Debido a esa realidad, Rafael Collado se encuentra hoy en la temida cárcel de Alligator Alcatraz, el mayor símbolo de la cruzada migratoria en Florida. El sistema no le perdona, por más que haya pasado el tiempo y vivido casi dos décadas tras las rejas. Sonia Bichara, su pareja, dice que su amor con Rafael ha sido un amor en detención. Lo fue en su juventud, y lo es ahora, que ella tiene 64 años, él 63, y estaban tranquilos, al fin, disfrutando el tiempo juntos después de tanto separados. “Fueron 17 años muy tristes”, asegura ella. Esa fue la condena que cumplió Rafael por el delito de asalto agravado en el año 2000.

Llevaban poco tiempo juntos, no llegaban al año de noviazgo. A Rafael le gusta bailar, así que se fueron a una discoteca de la noche miamense. Un hombre le tocó el trasero a Sonia y Rafael se interpuso. Después de una pelea, la pareja siguió un rato más en el club, pero sobre las tres de la madrugada, cuando decidieron irse, el hombre los esperó afuera y le cayó a tiros al auto. Lograron salir ilesos. Un mes después volvieron a encontrarse, pero esa vez fue Rafael quien disparó. Aunque no hubo víctimas en el incidente, cumplió 17 años de prisión, primero en Florida, luego en Georgia.

Hasta allá se mudó Sonia con sus cuatro hijas, a las que Rafael quería tanto. En 17 años de prisión hubo de todo: tiempos buenos, de mandarse cartas y visitarlo dos veces por semana, y tiempos peores, en que incluso estuvieron distanciados. “La relación fue dura, porque cuando tienes a alguien preso, es como si tú estuvieras presa también”.

Rafael salió de la cárcel en 2017 “por buena conducta”. No fue fácil regresar a vivir juntos, parecía que se habían vuelto a conocer por primera vez. “Cuando salió me puse nerviosa. Él también. Pero fuimos trabajando, nos queríamos. Fue duro, porque al estar todo ese tiempo encerrado, se levantaba por las noches sobresaltado, dormía con las manos cruzadas”. La cárcel le afectó los nervios, pero Rafael retomó su vida afuera: cada año pagaba su permiso de trabajo y hacía labores como jardinero. Hace casi tres meses se mudaron a Miami nuevamente, donde consiguieron una casa para personas con bajos recursos.

El pasado 7 de julio, Sonia, como hacía cada año, acompañó a Rafael a su cita en las oficinas de inmigración en Miramar. Estaban nerviosos. “Le dije que no fuera, por todo lo que estaba pasando, pero me dijo que no, que si hasta ahora lo estaba haciendo bien, lo iba a seguir haciendo así”.

Rafael entró a su cita. Pasó el tiempo. Sonia se preocupó, nadie le decía nada. Después de unas horas lo vio salir esposado, se miraron a los ojos y él le tiró un beso. Lo próximo fue una llamada de Rafael desde el centro de detención Alligator Alcatraz, donde apenas le dan sus pastillas para la depresión y donde hace unos días decidió que estaba cansado de vivir.

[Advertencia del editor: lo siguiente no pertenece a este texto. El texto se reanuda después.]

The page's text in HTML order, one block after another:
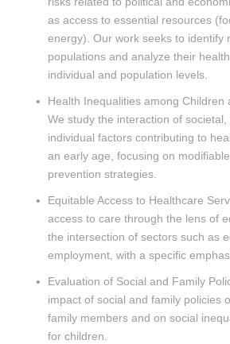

Sonia supo que se cortó las venas y lo llevaron a un centro médico de la prisión. Cuando pudo comunicarse con él, le dijo: “¿Pero por qué haces eso? Recuerda que estoy acá afuera. Ahí me respondió: ‘mami, estoy cansado, ya no puedo más”. Rafael llegó de Cuba a Estados Unidos con 18 años, en uno de los botes que salieron del puerto de El Mariel con miles de personas a bordo —las “escorias” de las que Fidel Castro quería limpiar la isla. Ahora el Gobierno de Trump pretende expulsarlo de igual manera. “Pero él dice que para Cuba no va, que de aquí hay que llevárselo muerto”, asegura Sonia.

También siente como si a Rafael “se la estuvieran cobrando otra vez”: “Él cumplió todo”.